With regard to the rest of your post, I agree with its theme, which is very much reflective of my erring on the side of empirical caution in the OP, with regard to the limitations of what can be inferred from action since, preference is only demonstrated over the actual marginal units being traded, and only from this can we come to understand the concept of utility at large.
I think a skeptic could quite easily try to "refute" us by screaming "interpersonal utility comparisons!" all day long, as a fatal contradiction when establishing marginal utility theory, if we're not careful. Such a critique carried to its full conclusion would not only damage the Austrians, but the entire corpus of economic theory post Menger.
The dude is amazing, but he isn't perfect. There are plenty of other areas, I feel are a little unclear or incorrect. I greatly respect him, but sometimes I feel Austrians hero worship him too much, along with Rothbard and Hayek.
He is only mortal. The sheer volume and overall quality of his work and his tenacity are why he is "hero-worshipped". He basically reconstructed and unified Austrian theory. Austrian theorists may differ from one another after Mises but few diverge from him himself, as opposed to refine and tweak his work.
Freedom of markets is positively correlated with the degree of evolution in any society...
Indeed, Jon, that is very much the direction I myself see as productive. I may well be mistaken, but I see the praxeological edifice overall as a rather sound one, and one that I do not see in any contradiction with the general methodological underpinnings of science, when its limitations are properly understood in application. I feel there is much work to be done, and many areas unfortunately neglected over the years, needing cleaning up and tweaking as you mention.
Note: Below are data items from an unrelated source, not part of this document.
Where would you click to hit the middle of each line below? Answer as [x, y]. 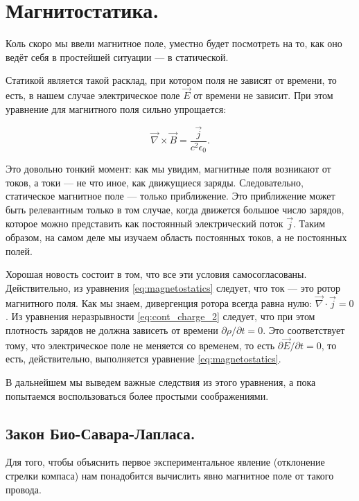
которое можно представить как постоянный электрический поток [145, 223]
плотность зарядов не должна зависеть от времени [112, 330]
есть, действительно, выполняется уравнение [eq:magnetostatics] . [143, 359]
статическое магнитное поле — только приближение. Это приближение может [170, 196]
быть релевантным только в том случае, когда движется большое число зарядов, [175, 209]
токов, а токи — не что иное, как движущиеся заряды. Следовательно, [155, 182]
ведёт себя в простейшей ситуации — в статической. [117, 56]
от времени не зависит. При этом [263, 95]

This situation is of course understandable given the school's miniscule size for so long, hopefully things can now change. Praxeology, like mathematics can only improve as more people learn to properly apply it.
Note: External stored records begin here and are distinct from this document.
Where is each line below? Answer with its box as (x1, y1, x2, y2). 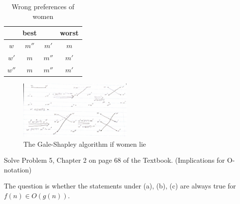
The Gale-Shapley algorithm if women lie (23, 138, 146, 149)
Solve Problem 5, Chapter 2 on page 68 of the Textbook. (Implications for (4, 155, 225, 165)
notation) (4, 164, 32, 174)
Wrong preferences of (11, 1, 74, 11)
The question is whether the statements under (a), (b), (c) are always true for (4, 181, 236, 191)

Now suppose that we tell him he has 12 dollars, so we may well expect him to purchase A, F and T, but if we then turn around and tell him that he can only purchase 4 dollars worth, he may now only purchase A. This is functionally equivalent to the first case in which he knows he only has 4 dollars to begin with. Yet I think one could claim it also displays a functional equivalence with the case where he has A, F and T to begin with, and we then tell him he has to lose 2. Ignoring the intermediary device of dollars, the actual opportunity costs are represented by forgone ends F and T in both the first and final case. Is this the kind of things you guys were pointing at?
In retrospect, I think what I have written above is a completely false dichotomy. Even when we inform the hapless man he is 8 dollars short of buying all opera tickets, his preference is dictated by how he utilises 4 dollars, and therefore equivalently, when he is asked to use just one unit. He is not given the choice of exchanging the most valued unit for the lower 2. Either we or the circumstances, force him to not even be able to consider keeping 2 of his possible tickets, and decide on which he would like if he can only pick one.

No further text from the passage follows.